トーマス・J・ケリー「月着陸船開発物語」プレアデス出版 高田剛訳

この本はアポロ計画の月着陸船を設計した主任設計者が、研究、提案段階から、設計、製作、実際の月着陸の支援活動について、自分が経験した内容を詳しく述べたものです。
  ――訳者あとがき

グラマン社はM-1号機のモックアップ審査で、宇宙飛行士は特別な存在として対応する必要があることを学んだ。彼らは同じ職業の操縦士を通じて調整しないといけない。飛行機の操縦をしない技術者や管理者は、いかに有能であろうと、彼らから全面的に尊敬され評価される事はない。
  ――第6章 モックアップ

多くの飛行機や宇宙線に関して蓄積された実績データによれば、最初の大まかな設計と、基本構想段階の搭載システムによる初期の重量は、最終的な製品の重量より20%から25%少ないのが普通だ。
  ――第8章 重量軽減の戦い

搭乗員用の船室の円筒形部分のアルミ外板は、厚さが0.3ミリ、つまり家庭用アルミフォイルの三枚分の厚さだった。
  ――第8章 重量軽減の戦い

【どんな本?】

 人類を月へと送り出すアポロ計画に、グラマン社は参加を望む。幸い月着陸船の受注に成功したものの、不慣れな宇宙用機材の設計・開発・製造は苦難の道だった。

 海軍用の航空機では、その頑健さで鉄工所の二つ名を勝ちえたグラマン社。だが月着陸船では勝手が違った。増殖する不具合・相次ぐ仕様変更・複雑きわまりない設計・特殊な素材と部品そして失敗が許されない厳しいNASAの要求。当然、スケジュールは遅れ作業の手間は増え必要な書類も積みあがってゆく。

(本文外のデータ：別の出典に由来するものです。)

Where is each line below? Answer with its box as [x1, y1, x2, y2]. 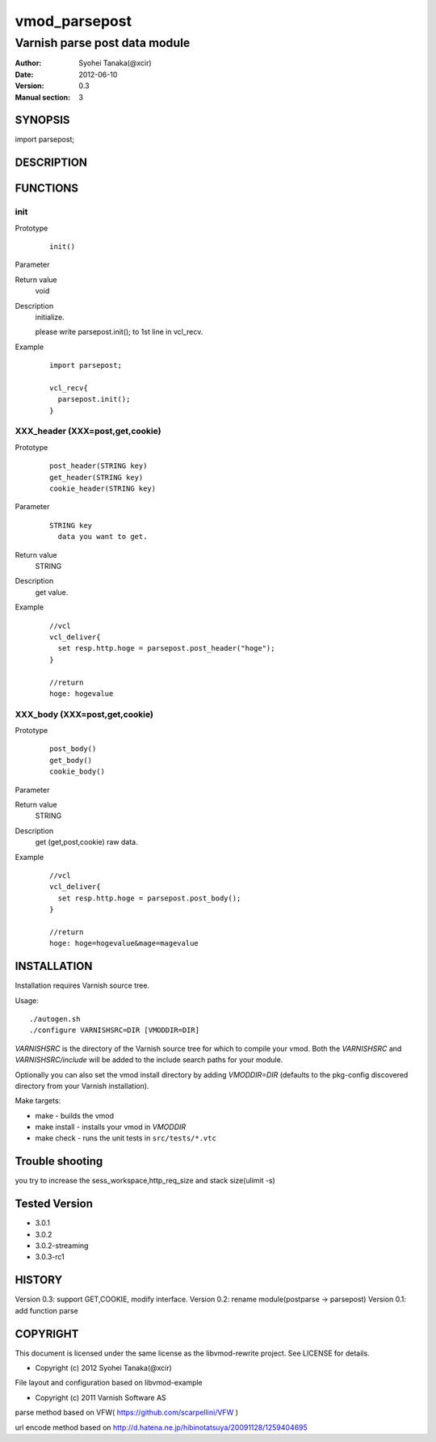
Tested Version [15, 1197, 93, 1211]
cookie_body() [49, 767, 105, 776]
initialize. [35, 312, 65, 322]
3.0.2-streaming [35, 1241, 89, 1250]
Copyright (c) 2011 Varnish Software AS [35, 1393, 167, 1402]
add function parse [15, 1305, 78, 1315]
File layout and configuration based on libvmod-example [15, 1378, 203, 1388]
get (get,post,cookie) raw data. [35, 837, 138, 847]

 合衆国の宇宙開発機器開発の現場を赤裸々かつ生々しく描くと共に、まったく新しい分野に挑戦したエンジニアたちの奮闘を記録した、技術屋魂が炸裂する挫折と冷や汗と歓喜のドキュメンタリー。

【いつ出たの?分量は?読みやすい?】

 原書は Moon Lander : How We Developed the Apollo Lunar Module, by Thomas J. Kelly, 2001。日本語版は2019年3月1日第1版第1刷発行。単行本ハードカバー縦一段組み本文約358頁に加え、訳者あとがき6頁。9ポイント52字×20行×358頁=約372,320字、400字詰め原稿用紙で約931枚。文庫なら上下巻ぐらいの分量。

 文章はやや硬い。だってバリバリの航空エンジニアが書きバリバリの航空エンジニアが訳した文章だし。その分、技術的な詳細と正確さは信用できる。内容は、工学と宇宙開発に多少の知識があるといい。少なくともアポロ計画(→Wikipedia)とアポロ宇宙船(→Wikipedia)は知っておいて欲しい。

 それだけに、マニアには美味しいネタがギッシリ詰まってる。特に設計・開発が始まる第7章以降は読みどころが満載。

【構成は?】

 基本的に時系列順に進むので、できれば頭から読もう。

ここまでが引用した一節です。